_Prompt:_
Without any of the pictures, print every record below exactly.

[Records drawn from a dataset]
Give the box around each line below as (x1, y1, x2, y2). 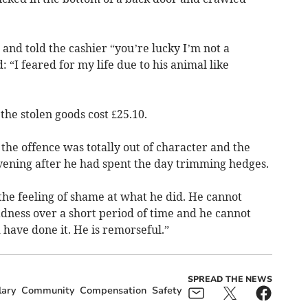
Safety (151, 283, 181, 297)
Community (21, 283, 74, 297)
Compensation (79, 283, 146, 297)
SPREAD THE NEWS (187, 273, 272, 285)
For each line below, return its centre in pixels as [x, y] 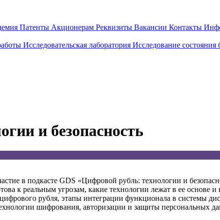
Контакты [186, 27]
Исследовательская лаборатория [78, 45]
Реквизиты [115, 27]
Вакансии [151, 27]
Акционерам [73, 27]
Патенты [35, 27]
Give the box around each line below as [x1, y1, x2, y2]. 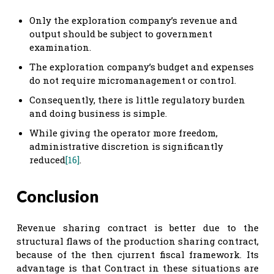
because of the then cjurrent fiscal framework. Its [17, 248, 259, 261]
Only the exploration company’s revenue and [29, 13, 237, 26]
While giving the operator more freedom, [29, 126, 218, 139]
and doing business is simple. [29, 106, 167, 119]
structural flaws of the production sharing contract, [17, 234, 259, 247]
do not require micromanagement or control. [29, 73, 236, 86]
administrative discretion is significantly [29, 139, 223, 152]
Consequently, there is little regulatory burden [29, 93, 245, 106]
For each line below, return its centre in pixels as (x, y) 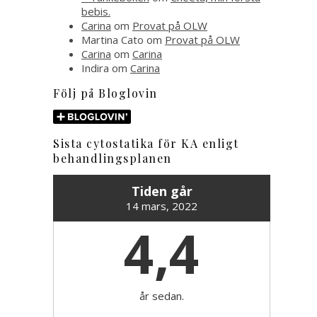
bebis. (96, 11)
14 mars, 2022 (162, 206)
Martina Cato (113, 39)
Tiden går (162, 191)
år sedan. (162, 296)
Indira (95, 68)
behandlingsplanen (113, 158)
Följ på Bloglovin (105, 93)
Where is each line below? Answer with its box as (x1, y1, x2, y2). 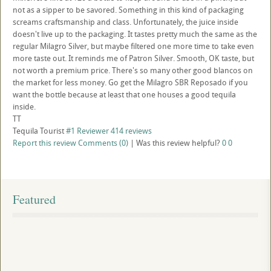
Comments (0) (78, 137, 128, 148)
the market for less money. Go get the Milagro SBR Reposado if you (13, 77, 248, 88)
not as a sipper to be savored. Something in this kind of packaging (13, 4, 244, 15)
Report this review (13, 137, 76, 148)
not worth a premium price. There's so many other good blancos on (13, 65, 253, 76)
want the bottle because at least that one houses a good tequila (13, 89, 236, 100)
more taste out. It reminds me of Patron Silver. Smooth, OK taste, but (13, 53, 254, 64)
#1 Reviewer (66, 125, 109, 136)
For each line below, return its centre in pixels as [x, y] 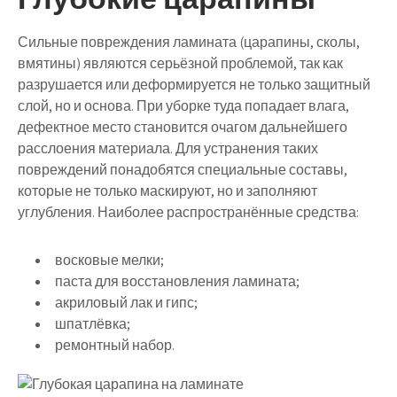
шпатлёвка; [93, 323]
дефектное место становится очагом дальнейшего [183, 127]
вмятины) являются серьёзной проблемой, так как [180, 63]
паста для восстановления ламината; [177, 281]
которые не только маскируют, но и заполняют [167, 191]
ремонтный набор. [115, 345]
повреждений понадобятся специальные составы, [183, 169]
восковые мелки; [109, 260]
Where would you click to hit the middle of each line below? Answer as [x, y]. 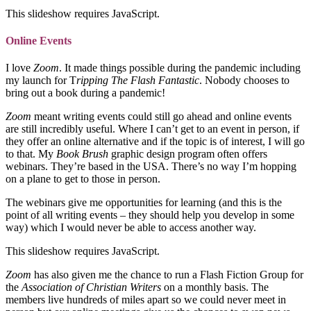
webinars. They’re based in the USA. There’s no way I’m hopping [151, 167]
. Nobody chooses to [244, 81]
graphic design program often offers [188, 154]
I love [19, 68]
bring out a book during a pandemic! [85, 93]
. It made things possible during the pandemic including [180, 68]
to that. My [31, 154]
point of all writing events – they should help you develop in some [150, 215]
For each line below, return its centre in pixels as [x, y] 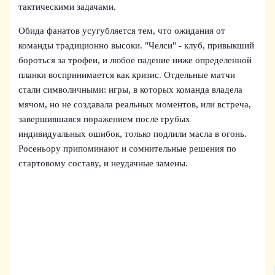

_Answer space:_
Give the box around each line below as (x1, y1, x2, y2). 
Safety (151, 283, 181, 297)
Community (21, 283, 74, 297)
Compensation (79, 283, 146, 297)
SPREAD THE NEWS (187, 273, 272, 285)
For each line below, return its centre in pixels as [x, y] 
Контакты [186, 27]
Исследовательская лаборатория [78, 45]
Реквизиты [115, 27]
Вакансии [151, 27]
Акционерам [73, 27]
Патенты [35, 27]
Give the box around each line below as [x1, y1, x2, y2]. 
because of the then cjurrent fiscal framework. Its [17, 248, 259, 261]
Only the exploration company’s revenue and [29, 13, 237, 26]
While giving the operator more freedom, [29, 126, 218, 139]
and doing business is simple. [29, 106, 167, 119]
structural flaws of the production sharing contract, [17, 234, 259, 247]
do not require micromanagement or control. [29, 73, 236, 86]
administrative discretion is significantly [29, 139, 223, 152]
Consequently, there is little regulatory burden [29, 93, 245, 106]
For each line below, return its centre in pixels as (x, y) 
bebis. (96, 11)
14 mars, 2022 (162, 206)
Martina Cato (113, 39)
Tiden går (162, 191)
år sedan. (162, 296)
Indira (95, 68)
behandlingsplanen (113, 158)
Följ på Bloglovin (105, 93)
Where is each line below? Answer with its box as (x1, y1, x2, y2). 
Comments (0) (78, 137, 128, 148)
the market for less money. Go get the Milagro SBR Reposado if you (13, 77, 248, 88)
not as a sipper to be savored. Something in this kind of packaging (13, 4, 244, 15)
Report this review (13, 137, 76, 148)
not worth a premium price. There's so many other good blancos on (13, 65, 253, 76)
want the bottle because at least that one houses a good tequila (13, 89, 236, 100)
more taste out. It reminds me of Patron Silver. Smooth, OK taste, but (13, 53, 254, 64)
#1 Reviewer (66, 125, 109, 136)
For each line below, return its centre in pixels as [x, y] 
шпатлёвка; [93, 323]
дефектное место становится очагом дальнейшего [183, 127]
вмятины) являются серьёзной проблемой, так как [180, 63]
паста для восстановления ламината; [177, 281]
которые не только маскируют, но и заполняют [167, 191]
ремонтный набор. [115, 345]
повреждений понадобятся специальные составы, [183, 169]
восковые мелки; [109, 260]
Where would you click to hit the middle of each line below? Answer as [x, y]. 
webinars. They’re based in the USA. There’s no way I’m hopping [151, 167]
. Nobody chooses to [244, 81]
graphic design program often offers [188, 154]
I love [19, 68]
bring out a book during a pandemic! [85, 93]
. It made things possible during the pandemic including [180, 68]
to that. My [31, 154]
point of all writing events – they should help you develop in some [150, 215]
For each line below, return its centre in pixels as [x, y] 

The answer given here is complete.